Participants with pain and their SOs were asked to complete their surveys independently but within a 48 hour time period of each other. To evaluate the validity of combining data from those pairs who responded within the requested timeframe and those who did not, associations and correspondence between responses by SOs and participants with pain were compared separately by time frame compliance. Based on the results, a decision was made whether to combine data for subsequent analyses.

If only one survey of a pair was received, reminder calls to the other member of the pair were completed immediately and 1–2 days after receipt of the first survey. If neither survey was returned, reminder calls were made (1–2 weeks and 2–3 weeks after surveys were sent). Participants with missing data were called or emailed up to three times to obtain missing responses. Participants with pain and SOs were paid $20 each for participation in the survey study. Sample A is the only study that included SOs

Sample B: Score Linking Study

The purpose of the Score Linking Study was to create a mathematical bridge between PaB-SR scores and PROMIS T-score metric.

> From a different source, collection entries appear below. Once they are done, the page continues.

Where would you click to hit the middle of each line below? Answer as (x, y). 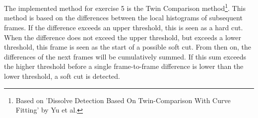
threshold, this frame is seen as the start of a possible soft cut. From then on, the (128, 47)
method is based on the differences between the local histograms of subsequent (123, 18)
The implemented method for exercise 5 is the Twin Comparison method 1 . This (125, 7)
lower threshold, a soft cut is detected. (62, 76)
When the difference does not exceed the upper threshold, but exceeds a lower (123, 37)
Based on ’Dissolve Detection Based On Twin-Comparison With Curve (123, 100)
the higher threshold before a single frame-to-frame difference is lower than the (124, 66)
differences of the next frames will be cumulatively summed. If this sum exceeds (125, 56)
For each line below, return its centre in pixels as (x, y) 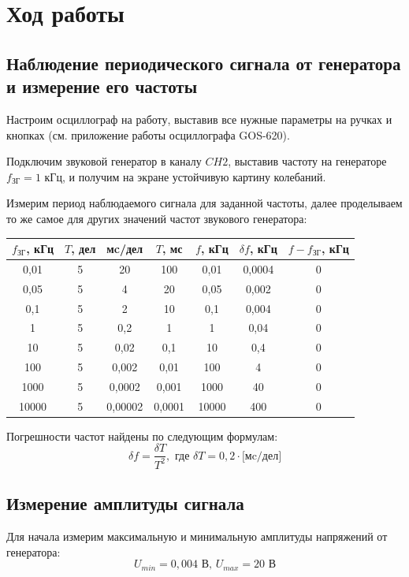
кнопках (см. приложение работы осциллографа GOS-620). (148, 134)
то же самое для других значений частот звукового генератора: (157, 218)
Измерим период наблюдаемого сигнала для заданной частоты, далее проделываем (204, 203)
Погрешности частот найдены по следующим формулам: (142, 436)
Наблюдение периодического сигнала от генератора (204, 63)
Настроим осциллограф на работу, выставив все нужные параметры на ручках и (199, 119)
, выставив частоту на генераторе (307, 161)
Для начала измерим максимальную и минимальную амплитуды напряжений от (197, 536)
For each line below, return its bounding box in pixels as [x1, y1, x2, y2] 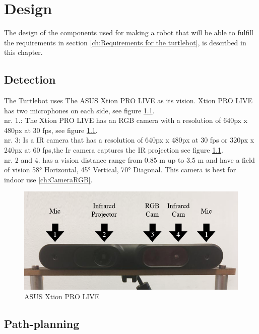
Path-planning [4, 316, 80, 331]
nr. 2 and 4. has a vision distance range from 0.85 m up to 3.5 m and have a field [4, 154, 255, 165]
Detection [4, 72, 56, 87]
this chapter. [4, 47, 43, 57]
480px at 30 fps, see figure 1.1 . [4, 124, 98, 135]
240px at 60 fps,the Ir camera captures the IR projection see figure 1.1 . [4, 145, 224, 155]
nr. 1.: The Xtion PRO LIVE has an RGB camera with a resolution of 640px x [4, 115, 247, 125]
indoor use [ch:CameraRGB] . [4, 174, 93, 184]
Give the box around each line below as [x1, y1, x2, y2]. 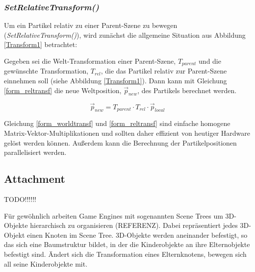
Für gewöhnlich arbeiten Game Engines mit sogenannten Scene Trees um [4, 210, 223, 221]
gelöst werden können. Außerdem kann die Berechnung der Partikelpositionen [4, 137, 237, 148]
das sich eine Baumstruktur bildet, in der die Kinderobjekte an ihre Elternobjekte [4, 239, 250, 249]
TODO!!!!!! [4, 194, 36, 204]
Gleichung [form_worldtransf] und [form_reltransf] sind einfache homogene [4, 118, 230, 128]
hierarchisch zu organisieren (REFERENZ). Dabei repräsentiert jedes [30, 220, 238, 230]
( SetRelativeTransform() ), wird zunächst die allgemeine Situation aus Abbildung [4, 29, 246, 40]
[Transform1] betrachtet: [4, 39, 77, 49]
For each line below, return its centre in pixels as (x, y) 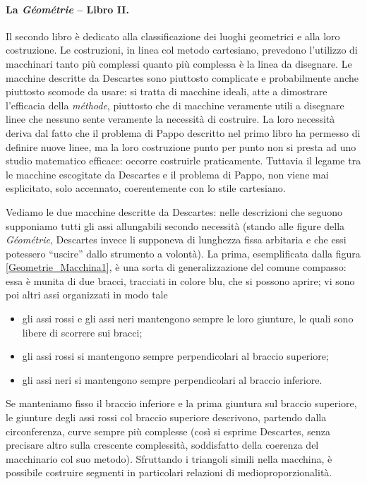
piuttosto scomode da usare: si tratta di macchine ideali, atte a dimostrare (167, 91)
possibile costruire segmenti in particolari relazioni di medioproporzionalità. (169, 472)
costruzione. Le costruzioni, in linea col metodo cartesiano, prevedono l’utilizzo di (182, 50)
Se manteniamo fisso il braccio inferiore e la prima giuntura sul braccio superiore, (181, 403)
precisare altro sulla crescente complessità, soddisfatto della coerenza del (162, 445)
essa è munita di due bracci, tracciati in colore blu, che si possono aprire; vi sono (180, 280)
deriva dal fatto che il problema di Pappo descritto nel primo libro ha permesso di (183, 132)
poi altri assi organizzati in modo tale (87, 295)
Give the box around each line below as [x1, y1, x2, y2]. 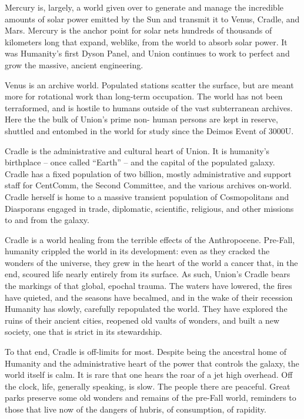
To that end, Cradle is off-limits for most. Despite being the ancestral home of [5, 345, 286, 358]
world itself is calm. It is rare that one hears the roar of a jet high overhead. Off [5, 368, 293, 381]
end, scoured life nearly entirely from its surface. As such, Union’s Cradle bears [5, 268, 290, 280]
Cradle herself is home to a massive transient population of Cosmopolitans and [5, 190, 289, 202]
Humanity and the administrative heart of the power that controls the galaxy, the [5, 357, 299, 369]
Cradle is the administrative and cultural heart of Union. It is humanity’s [5, 144, 270, 157]
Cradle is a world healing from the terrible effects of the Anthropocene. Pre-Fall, [5, 233, 295, 245]
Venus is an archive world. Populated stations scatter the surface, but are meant [5, 78, 294, 91]
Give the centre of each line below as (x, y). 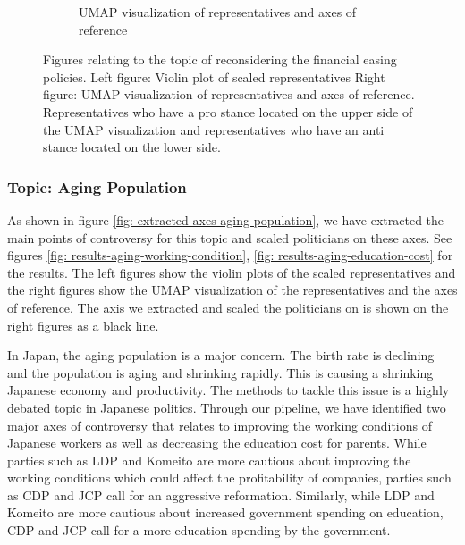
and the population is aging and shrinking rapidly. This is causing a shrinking (220, 372)
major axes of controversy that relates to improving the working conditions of (220, 425)
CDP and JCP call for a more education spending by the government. (199, 530)
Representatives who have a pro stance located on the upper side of (228, 111)
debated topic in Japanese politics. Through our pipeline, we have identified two (227, 407)
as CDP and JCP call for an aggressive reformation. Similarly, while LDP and (221, 495)
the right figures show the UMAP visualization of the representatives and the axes (232, 290)
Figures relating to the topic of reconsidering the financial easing (220, 59)
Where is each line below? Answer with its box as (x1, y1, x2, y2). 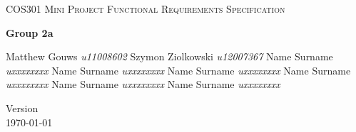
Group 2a (6, 25, 54, 40)
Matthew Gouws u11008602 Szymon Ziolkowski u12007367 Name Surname (6, 49, 333, 64)
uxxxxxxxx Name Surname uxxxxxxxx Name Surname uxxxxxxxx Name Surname (6, 62, 351, 77)
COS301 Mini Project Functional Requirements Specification (6, 1, 285, 16)
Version (6, 100, 39, 115)
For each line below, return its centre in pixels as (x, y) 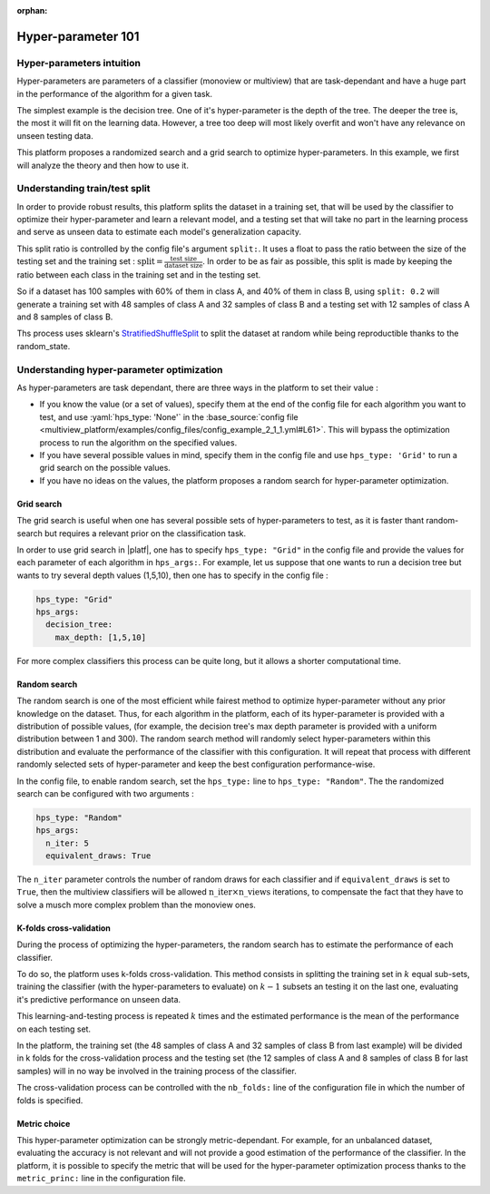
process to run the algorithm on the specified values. (138, 442)
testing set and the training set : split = (90, 261)
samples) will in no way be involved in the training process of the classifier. (157, 1071)
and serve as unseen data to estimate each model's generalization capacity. (159, 232)
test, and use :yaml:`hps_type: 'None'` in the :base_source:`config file (169, 416)
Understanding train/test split (83, 189)
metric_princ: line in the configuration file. (101, 1179)
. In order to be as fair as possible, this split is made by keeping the (328, 261)
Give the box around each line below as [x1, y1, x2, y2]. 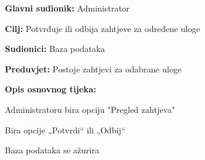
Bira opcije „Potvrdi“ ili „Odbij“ [5, 123, 126, 136]
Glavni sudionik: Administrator [5, 2, 130, 14]
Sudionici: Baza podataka [5, 42, 105, 55]
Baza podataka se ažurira [5, 144, 99, 156]
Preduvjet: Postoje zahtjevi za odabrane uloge [5, 62, 182, 75]
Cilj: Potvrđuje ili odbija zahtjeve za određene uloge [5, 22, 200, 34]
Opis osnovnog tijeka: [5, 83, 96, 95]
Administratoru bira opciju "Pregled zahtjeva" [5, 103, 175, 115]

Because the PROMIS items have a different response scale than the PaB-SR items, it was necessary to collect additional data to link PaB-SR items to the PROMIS metric. Sample B served this purpose and consisted, predominantly, of a random sample of individuals with pain who had completed the study with a paired SO (Sample A). In addition, persons who had already participated in a videotaped pain behavior protocol (Sample C; described below).

Measures

A brief survey was constructed that included the final set of 20 items that eventually constituted the PaB-SR. At the time this sample was recruited, 25 items had been dropped from consideration based on results of psychometric analyses and content review. (Note: Eventually, an additional item was dropped leaving 20 items included in the PaB-SR). Of the 21 items included in the survey, 14 were new items written by the PaB-SR team. Seven had the same item stem as a PROMIS Pain Behavior item, but had different response categories. The survey included the 14 new items with the 5-point PaB-SR response scale along with the seven PROMIS items on a six-point response scale. These data were used to anchor the PaB-SR item parameter estimates to the PROMIS published parameter estimates as described in the analytic methods.

Procedures

Individuals who expressed interest in the study and reported having pain were mailed paper surveys and asked to return them using a provided, self-addressed, posted envelope. Participants were paid $25 for completing the survey.

Sample C: Pain Observation Study

Sample C participants were recruited from the sample of individuals with pain who completed the study with a paired SO (Sample A). Clinician referrals, advertisements, flyers, and web postings augmented this sample. An invitation letter that included a contact number was sent to potential participants. Interested individuals who met eligibility criteria were scheduled for in-person sessions at the study office. Participants were videotaped doing a standard set of daily activities that included sitting, standing, and walking

Measures

Immediately prior and immediately after the videotaping sessions, participants reported their “current pain” on a 0–10 scale where ‘0’ indicated “no pain” and ‘10’ indicated “pain as bad as you could imagine”. Note that the wording of the most severe anchor, “pain as bad as you could imagine” is slightly different from the wording of the parallel anchor for Sample A, “pain as bad as could be“. This was an unintentional variation that occurred in the development of the forms. We judged the scores to be roughly comparable for the purposes of the current study. Either immediately before or after the videotaping sessions, participants completed a survey similar to that administered to study Sample A. A body pain map also was completed to indicate locations of participants’ pain. The pain map is a graphic showing two outlines of a body, one facing forward and the other facing backward. [8] Rubbing behaviors were only counted if they were associated with an area on the pain map that participants’ indicated as a location of their pain.

Procedures

Using the behavior sampling method developed by Keefe and Block, [12] participants in the pain observation study were videotaped doing a standard set of typical every day activities. The activities included sitting (1- and 2-minute intervals), standing (1- and 2-minute intervals), reclining (two 1-minute intervals), and walking (two 1-minute intervals). The order was randomized to minimize order effects. Each videotaped session took approximately 10 minutes. Participants were informed that the person videotaping them would not be interacting with them during the activities. Participants were paid $50 for completing the observation session and the survey.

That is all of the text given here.